Atınç YILMAZ is an Assistant Professor in Beykent University Computer Engineering Department, Ayazağa, Istanbul, Turkey. He is the head of Computer Engineering Department at Beykent University since 2017 and Vice Dean at Engineering and Architecture Faculty since 2019. He graduated from Haliç University Computer Engineering Dept. in 2005, and finished his M.Sc. in the same department in 2008. He received his Ph.D. from Sakarya University, Department of Computer and Information Engineering in 2015. His research interests include Artificial intelligence, Programming Languages, Computer System Structure and Hardware and Deep Learning. He has a book called “Artificial Intelligence” published by Kodlab Press in 2017. He has another book, he wrote with Umut Kaya called “Deep Learning” published by Kodlab Press in 2019.

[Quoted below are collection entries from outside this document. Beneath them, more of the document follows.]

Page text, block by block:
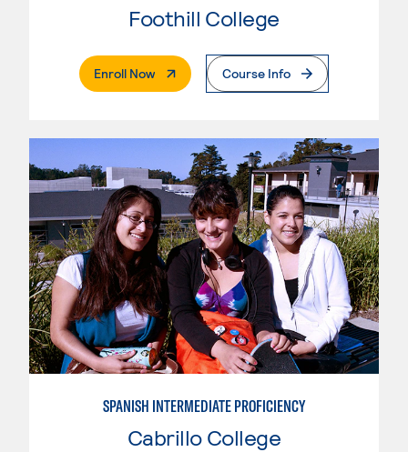
Foothill College
Enroll Now. External PageCourse Info
SPANISH INTERMEDIATE PROFICIENCY
Cabrillo College
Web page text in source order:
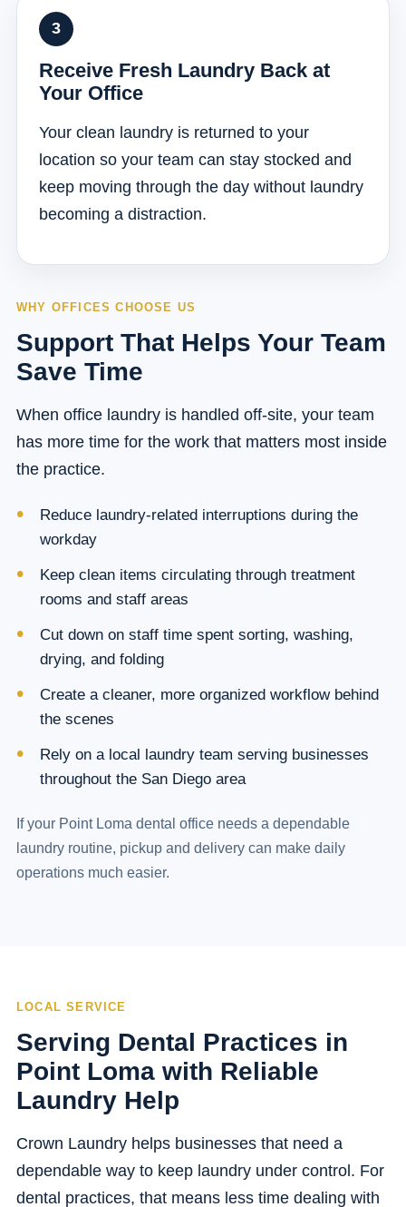
Receive Fresh Laundry Back at
Your Office
Your clean laundry is returned to your
location so your team can stay stocked and
keep moving through the day without laundry
becoming a distraction.
WHY OFFICES CHOOSE US
Support That Helps Your Team
Save Time
When office laundry is handled off-site, your team
has more time for the work that matters most inside
the practice.
Reduce laundry-related interruptions during the
workday
Keep clean items circulating through treatment
rooms and staff areas
Cut down on staff time spent sorting, washing,
drying, and folding
Create a cleaner, more organized workflow behind
the scenes
Rely on a local laundry team serving businesses
throughout the San Diego area
If your Point Loma dental office needs a dependable
laundry routine, pickup and delivery can make daily
operations much easier.
LOCAL SERVICE
Serving Dental Practices in
Point Loma with Reliable
Laundry Help
Crown Laundry helps businesses that need a
dependable way to keep laundry under control. For
dental practices, that means less time dealing with
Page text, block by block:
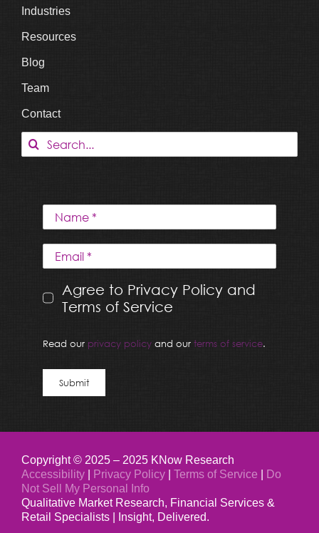
Industries
Resources
Blog
Team
Contact
Search
for:
Agree to Privacy Policy and
Terms of Service
Read our privacy policy and our terms of service.
Submit
Copyright © 2025 – 2025 KNow Research
Accessibility| Privacy Policy Terms of Service
Do
Not Sell My Personal Info
Qualitative Market Research, Financial Services &
Retail Specialists | Insight, Delivered.
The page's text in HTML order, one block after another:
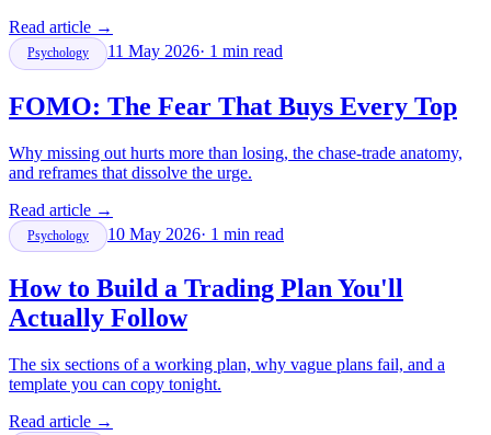
Read article →
Psychology 11 May 2026· 1 min read
FOMO: The Fear That Buys Every Top
Why missing out hurts more than losing, the chase-trade anatomy,
and reframes that dissolve the urge.
Read article →
Psychology 10 May 2026· 1 min read
How to Build a Trading Plan You'll
Actually Follow
The six sections of a working plan, why vague plans fail, and a
template you can copy tonight.
Read article →
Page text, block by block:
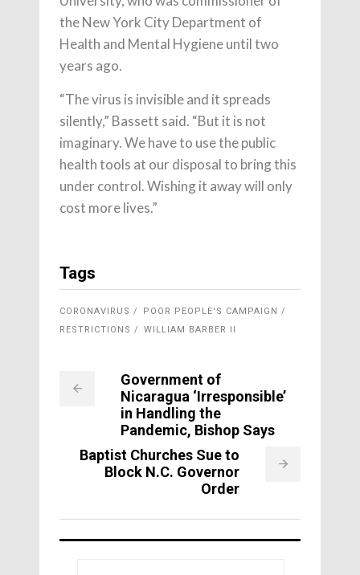
the New York City Department of
Health and Mental Hygiene until two
years ago.
“The virus is invisible and it spreads
silently,” Bassett said. “But it is not
imaginary. We have to use the public
health tools at our disposal to bring this
under control. Wishing it away will only
cost more lives.”
Tags
CORONAVIRUS
POOR PEOPLE'S CAMPAIGN
RESTRICTIONS
WILLIAM BARBER II
Government of
Nicaragua ‘Irresponsible’
in Handling the
Pandemic, Bishop Says
Baptist Churches Sue to
Block N.C. Governor
Order
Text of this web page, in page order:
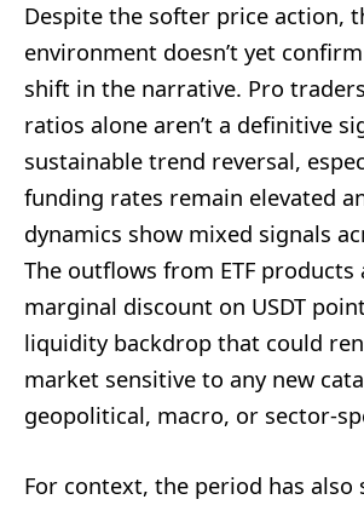
Despite the softer price action,
environment doesn’t yet
shift in the narrative. Pro
ratios alone aren’t a definitive
sustainable trend reversal,
funding rates remain elevated
dynamics show mixed signals
The outflows from ETF products
marginal discount on USDT
liquidity backdrop that could
market sensitive to any new
geopolitical, macro, or sector-
For context, the period has also
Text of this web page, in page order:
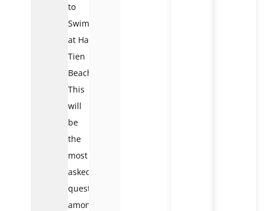
to
Swim
at Ha
Tien
Beaches?
This
will
be
the
most
asked
question
among
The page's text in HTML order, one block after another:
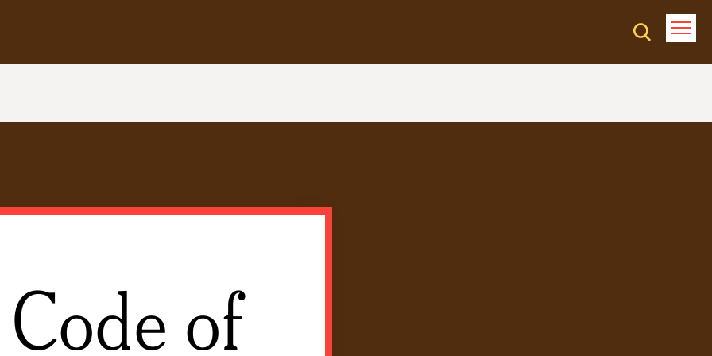
of
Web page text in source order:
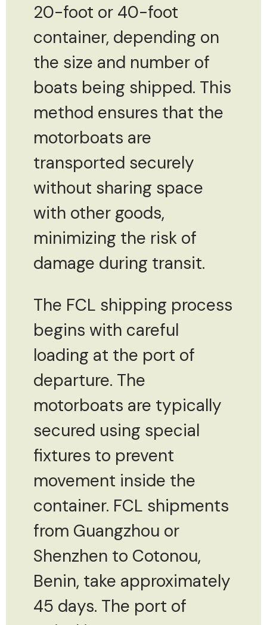
20-foot or 40-foot
container, depending on
the size and number of
boats being shipped. This
method ensures that the
motorboats are
transported securely
without sharing space
with other goods,
minimizing the risk of
damage during transit.
The FCL shipping process
begins with careful
loading at the port of
departure. The
motorboats are typically
secured using special
fixtures to prevent
movement inside the
container. FCL shipments
from Guangzhou or
Shenzhen to Cotonou,
Benin, take approximately
45 days. The port of

Umut KAYA is a part-time lecturer in Beykent University Computer Engineering Department, Ayazağa, Istanbul, Turkey since 2018. He graduated from Abant İzzet Baysal University, Department of Mathematics in 2005. He finished his M.Sc. in Management Information Systems from Sakarya University in 2012. He is a PhD candidate in Beykent University Computer Engineering. He also worked as a lecturer in Computer Programming Department of İzmir Kavram Vocational College between 2015 and 2019. His research interests include Artificial Intelligence and Deep Learning. He has a book, he wrote with Atınç Yılmaz called “Deep Learning” published by Kodlab Press in 2019.

Ediz ŞAYKOL is an assistant professor in Computer Engineering Department, Beykent University since 2011. His research interests include video surveillance (abnormal event detection, human action recognition, visual privacy) and document/textual image processing. His contributions have been published in several journals and conferences, and his work has been cited more than 500 times.